Iwlwifi bene anche qui. Perché usi alsa-driver anziché i driver inclusi nel kernel?

----------

## skypjack

 *riverdragon wrote:*   

> Iwlwifi bene anche qui. Perché usi alsa-driver anziché i driver inclusi nel kernel?

 

si, vero, ecco perché non ho avuto problemi con alsa-driver: ora che ci penso, non uso alsa-driver!  :Laughing: 

moduli del kernel anche su questo fronte, nessun problema da alsaconf col 2.6.24 ...

----------

## wildancer

Problemi con altri moduli esterni? Come x11-base/x11-drm per esempio?

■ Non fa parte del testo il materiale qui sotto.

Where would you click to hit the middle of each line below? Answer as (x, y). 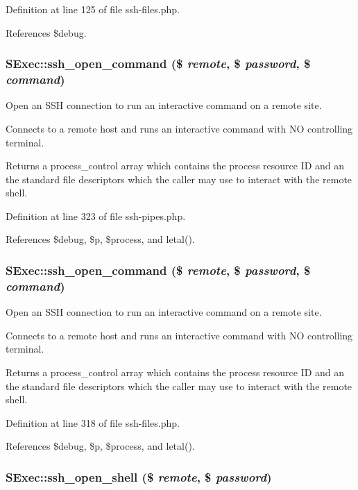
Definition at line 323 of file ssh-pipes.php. (96, 216)
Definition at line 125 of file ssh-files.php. (93, 9)
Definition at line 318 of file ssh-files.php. (93, 422)
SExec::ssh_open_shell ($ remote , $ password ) (139, 476)
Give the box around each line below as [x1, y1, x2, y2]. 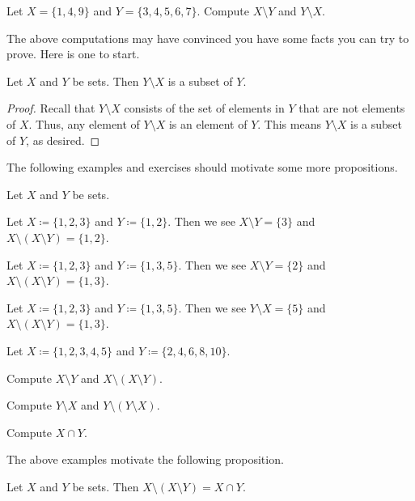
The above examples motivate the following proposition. [6, 451, 284, 468]
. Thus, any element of [28, 115, 140, 132]
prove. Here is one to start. [6, 45, 140, 62]
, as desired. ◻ [26, 131, 100, 148]
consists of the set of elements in [124, 100, 285, 117]
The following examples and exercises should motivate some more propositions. [6, 159, 398, 176]
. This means [257, 115, 321, 132]
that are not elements [299, 100, 405, 117]
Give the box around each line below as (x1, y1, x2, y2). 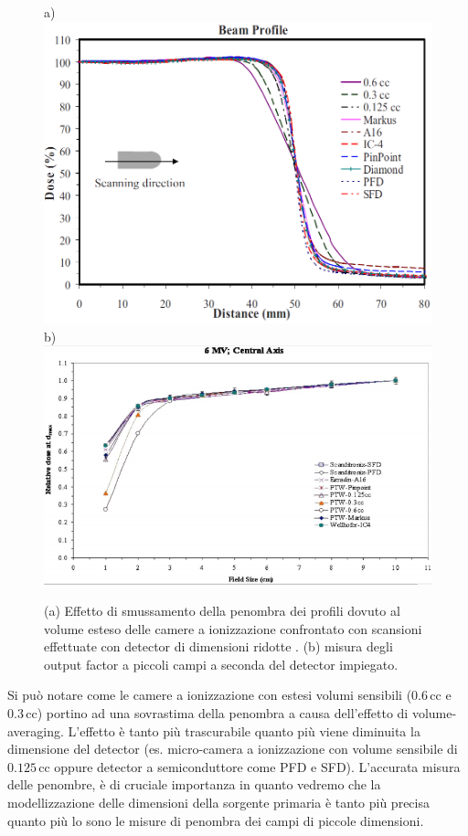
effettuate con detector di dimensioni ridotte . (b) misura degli (44, 637, 393, 656)
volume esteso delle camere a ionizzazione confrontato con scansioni (44, 619, 422, 638)
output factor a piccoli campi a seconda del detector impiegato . (44, 654, 399, 673)
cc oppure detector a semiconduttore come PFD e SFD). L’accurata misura (38, 757, 461, 776)
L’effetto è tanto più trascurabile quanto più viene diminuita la (68, 721, 420, 740)
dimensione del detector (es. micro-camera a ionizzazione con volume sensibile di (7, 739, 458, 758)
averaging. (7, 721, 64, 740)
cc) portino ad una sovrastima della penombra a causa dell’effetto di (26, 703, 409, 722)
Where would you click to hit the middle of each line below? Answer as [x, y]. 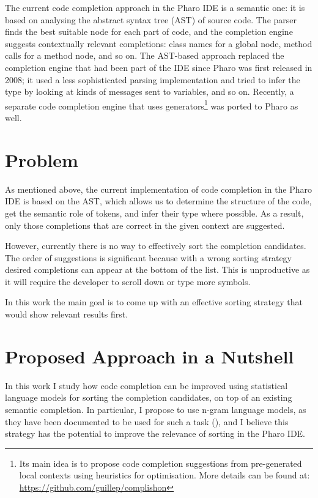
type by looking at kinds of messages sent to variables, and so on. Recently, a [150, 91]
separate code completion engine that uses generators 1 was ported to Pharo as [152, 105]
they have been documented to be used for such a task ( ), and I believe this [147, 421]
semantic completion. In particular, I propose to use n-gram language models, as [156, 409]
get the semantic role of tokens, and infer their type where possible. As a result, [154, 213]
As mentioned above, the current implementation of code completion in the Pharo [159, 189]
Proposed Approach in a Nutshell [150, 356]
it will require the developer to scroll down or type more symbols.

Personalmente ho cominciato a non usare i moduli audio del kernel dall'inizio, infatti la versione di alsa interna al kernel, e questa cosa risale ormai ad un anno fà, mi dava problemi col microfono... Immagino ora questo problema non si ponga... 

[OT]

iwlwifi è un'altro discorso invece, e quindi appena ci riprovo aprirò un 3d apposito, ma comunque funziona alla grande, si crea l'interfaccia, solo che iwlist wlan0 scan mi dice che l'interfaccia non ha la possibilità di eseguire uno scan fin quando non do il comando ifconfig up, dopo posso fare lo scan, posso settare l'ap con iwconfig, MA poi dhcpcd wlan0 non funziona... BOH...

[/OT]

----------

## Dece

Io non riuscivo ad installare realtime-lsm (per utilizzare jack in realtime) perchè nel 2.6.24 non è possibile compilare come modulo le capabilities: avevo poi trovato sul forum internazionale che quel modulo è deprecato. Dal momento che non mi serve jack adesso, non mi sono ancora interessato della soluzione

----------

## starise

Recentemente passato al 2.6.24-tuxonice e con moduli esterni nessun problema.

iwlwifi va una bellezza.

----------